Provided information:
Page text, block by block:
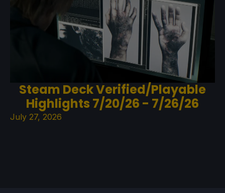
Steam Deck Verified/Playable
Highlights 7/20/26 - 7/26/26
July 27, 2026
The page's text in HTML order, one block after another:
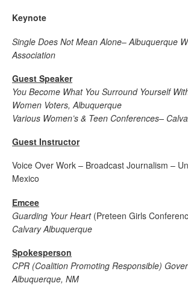
Keynote
Single Does Not Mean Alone– Albuquerque
Association
Guest Speaker
You Become What You Surround Yourself
Women Voters, Albuquerque
Various Women’s & Teen Conferences–
Guest Instructor
Voice Over Work – Broadcast Journalism –
Mexico
Emcee
Guarding Your Heart (Preteen Girls
Calvary Albuquerque
Spokesperson
CPR (Coalition Promoting Responsible)
Albuquerque, NM
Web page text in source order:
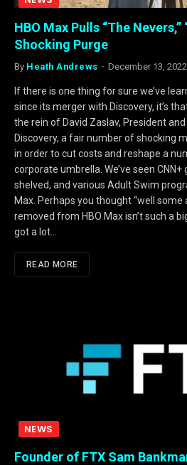
HBO Max Pulls “The Nevers,”
Shocking Purge
By Heath Andrews December 13, 2022
If there is one thing for sure we’ve
since its merger with Discovery, it’s
the rein of David Zaslav, President and
Discovery, a fair number of shocking
in order to cut costs and reshape a
corporate umbrella. We’ve seen CNN+
shelved, and various Adult Swim
Max. Perhaps you thought “well
removed from HBO Max isn’t such a
got a lot…
READ MORE
NEWS
Founder of FTX Sam

Problem statement:
Lines that contain "order" should be pulled from the entries above and reported.

Expected answer:
The page's text in HTML order, one block after another:
Web page text in source order:
in order to cut costs and reshape a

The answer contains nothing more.